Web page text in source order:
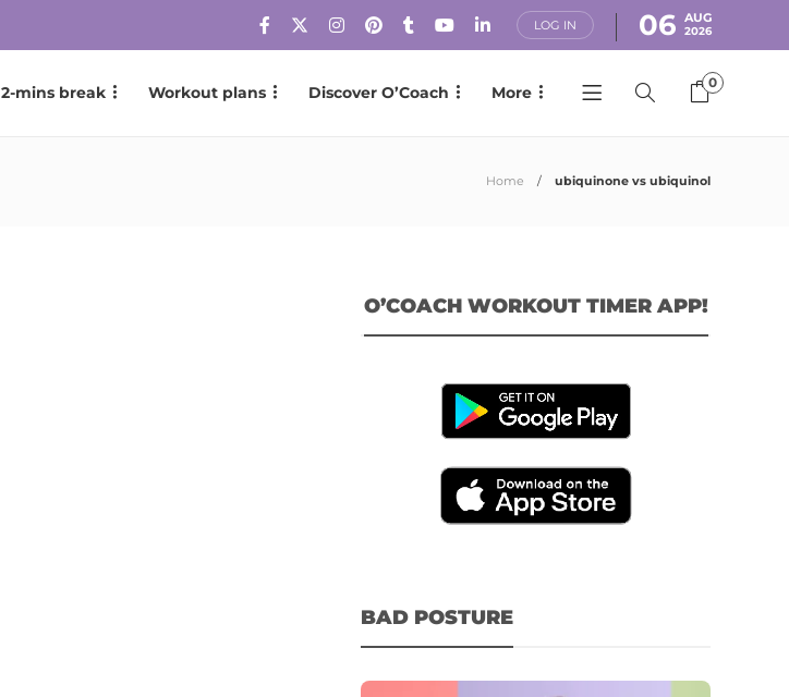
LOG IN 06 AUG
2026
2-mins break Workout plans Discover O’Coach More
0
Home ubiquinone vs ubiquinol
O’COACH WORKOUT TIMER APP!
BAD POSTURE
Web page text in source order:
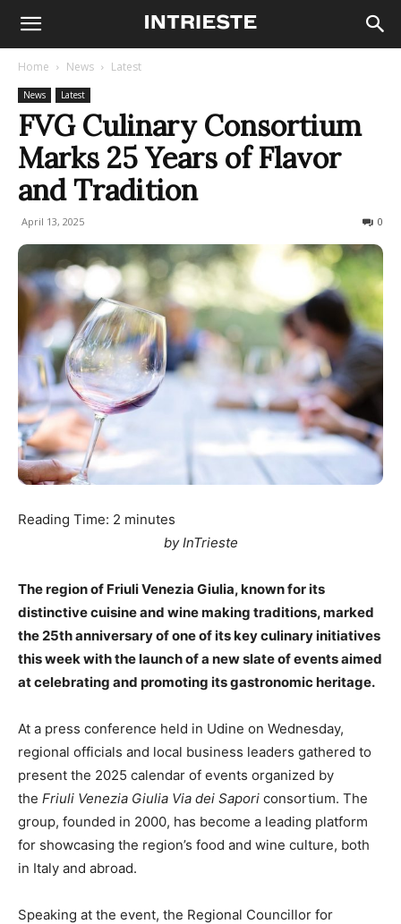
Home News Latest
News Latest
FVG Culinary Consortium
Marks 25 Years of Flavor
and Tradition
April 13, 2025 0
Reading Time: 2 minutes
by InTrieste
The region of Friuli Venezia Giulia, known for its
distinctive cuisine and wine making traditions, marked
the 25th anniversary of one of its key culinary initiatives
this week with the launch of a new slate of events aimed
at celebrating and promoting its gastronomic heritage.
At a press conference held in Udine on Wednesday,
regional officials and local business leaders gathered to
present the 2025 calendar of events organized by
the Friuli Venezia Giulia Via dei Sapori consortium. The
group, founded in 2000, has become a leading platform
for showcasing the region’s food and wine culture, both
in Italy and abroad.
Speaking at the event, the Regional Councillor for
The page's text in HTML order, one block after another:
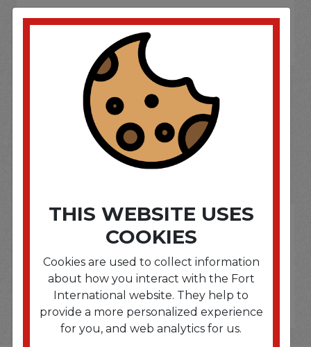
If you wish to purchase this product please
Loginor
SOME OF OUR BRAND
OPTIONS ARE...
THIS WEBSITE USES
COOKIES
Cookies are used to collect information
about how you interact with the Fort
International website. They help to
provide a more personalized experience
for you, and web analytics for us.
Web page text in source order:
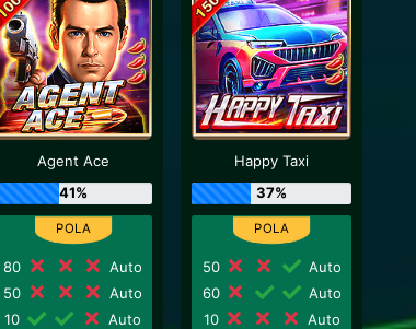
Agent Ace
41%
80
Auto
50
Auto
10
Auto
Happy Taxi
37%
50
Auto
60
Auto
10
Auto
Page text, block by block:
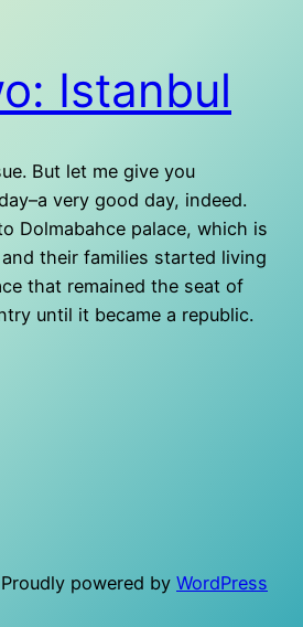
Istanbul
But let me give you
very good day, indeed.
Dolmabahce palace, which is
their families started living
that remained the seat of
until it became a republic.
Proudly powered by WordPress
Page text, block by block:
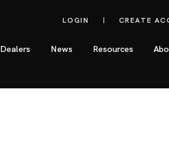
LOGIN CREATE
Dealers News Resources
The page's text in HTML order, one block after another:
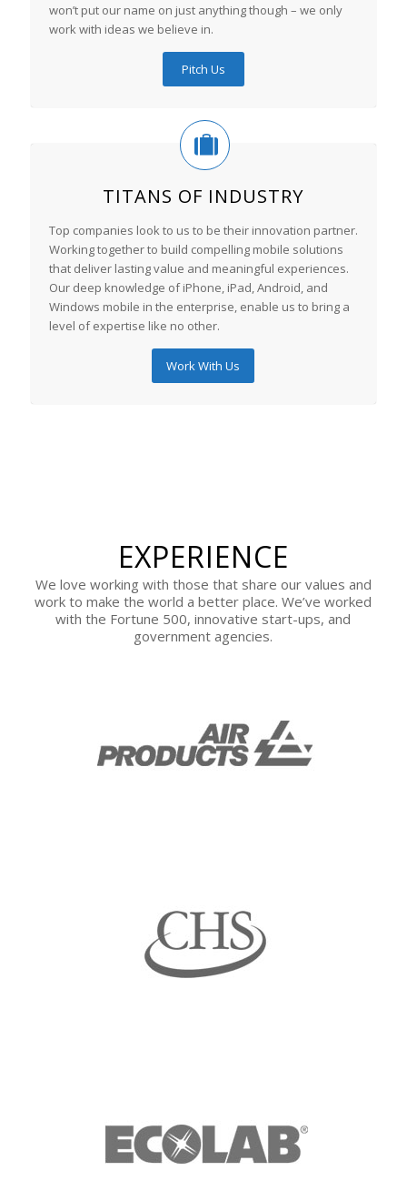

.....

§ **What the exercise asks**: Leave the pictures out, then print every entry exactly as it reads.

§ **Task response**:
Web page text in source order:
LOG IN 06 AUG
2026
2-mins break Workout plans Discover O’Coach More
0
Home ubiquinone vs ubiquinol
O’COACH WORKOUT TIMER APP!
BAD POSTURE
Web page text in source order:
Home News Latest
News Latest
FVG Culinary Consortium
Marks 25 Years of Flavor
and Tradition
April 13, 2025 0
Reading Time: 2 minutes
by InTrieste
The region of Friuli Venezia Giulia, known for its
distinctive cuisine and wine making traditions, marked
the 25th anniversary of one of its key culinary initiatives
this week with the launch of a new slate of events aimed
at celebrating and promoting its gastronomic heritage.
At a press conference held in Udine on Wednesday,
regional officials and local business leaders gathered to
present the 2025 calendar of events organized by
the Friuli Venezia Giulia Via dei Sapori consortium. The
group, founded in 2000, has become a leading platform
for showcasing the region’s food and wine culture, both
in Italy and abroad.
Speaking at the event, the Regional Councillor for
The page's text in HTML order, one block after another:
If you wish to purchase this product please
Loginor
SOME OF OUR BRAND
OPTIONS ARE...
THIS WEBSITE USES
COOKIES
Cookies are used to collect information
about how you interact with the Fort
International website. They help to
provide a more personalized experience
for you, and web analytics for us.
Web page text in source order:
Agent Ace
41%
80
Auto
50
Auto
10
Auto
Happy Taxi
37%
50
Auto
60
Auto
10
Auto
Page text, block by block:
Istanbul
But let me give you
very good day, indeed.
Dolmabahce palace, which is
their families started living
that remained the seat of
until it became a republic.
Proudly powered by WordPress
Page text, block by block:
LOGIN CREATE
Dealers News Resources
The page's text in HTML order, one block after another:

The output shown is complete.